**WORK ITEM**
From the line holding "the Goods are Nivoda Express" through the line holding "possession classes, such" below, write out every line exactly; include both of those lines and drop the pictures.

[Entries taken from a collection]
---
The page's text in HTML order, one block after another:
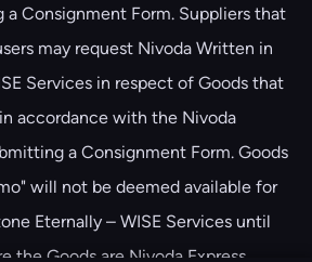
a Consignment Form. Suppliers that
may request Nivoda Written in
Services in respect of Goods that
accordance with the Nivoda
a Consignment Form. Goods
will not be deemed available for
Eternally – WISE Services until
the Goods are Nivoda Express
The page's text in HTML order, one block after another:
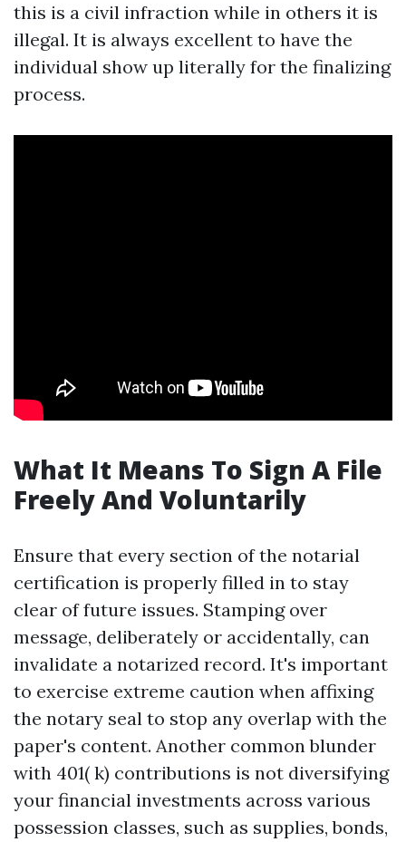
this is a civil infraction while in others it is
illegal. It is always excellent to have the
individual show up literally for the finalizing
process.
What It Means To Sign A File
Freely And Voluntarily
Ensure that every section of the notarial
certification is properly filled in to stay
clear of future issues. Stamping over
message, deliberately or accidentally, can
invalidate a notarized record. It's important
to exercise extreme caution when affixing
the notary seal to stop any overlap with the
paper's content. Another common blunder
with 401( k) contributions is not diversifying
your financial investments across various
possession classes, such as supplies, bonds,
---
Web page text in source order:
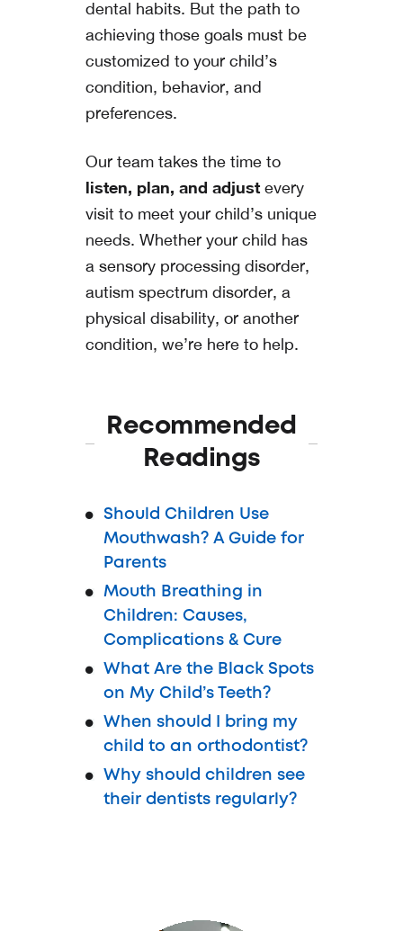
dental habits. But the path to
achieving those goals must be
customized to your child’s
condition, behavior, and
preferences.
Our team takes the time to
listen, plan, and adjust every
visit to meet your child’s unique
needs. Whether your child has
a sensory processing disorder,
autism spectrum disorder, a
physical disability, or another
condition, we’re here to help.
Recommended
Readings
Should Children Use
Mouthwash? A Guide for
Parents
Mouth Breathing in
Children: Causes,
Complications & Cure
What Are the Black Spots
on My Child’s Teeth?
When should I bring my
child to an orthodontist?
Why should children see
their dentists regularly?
---
**SOLUTION FOR THIS PROBLEM**
the Goods are Nivoda Express
The page's text in HTML order, one block after another:
this is a civil infraction while in others it is
illegal. It is always excellent to have the
individual show up literally for the finalizing
process.
What It Means To Sign A File
Freely And Voluntarily
Ensure that every section of the notarial
certification is properly filled in to stay
clear of future issues. Stamping over
message, deliberately or accidentally, can
invalidate a notarized record. It's important
to exercise extreme caution when affixing
the notary seal to stop any overlap with the
paper's content. Another common blunder
with 401( k) contributions is not diversifying
your financial investments across various
possession classes, such as supplies, bonds,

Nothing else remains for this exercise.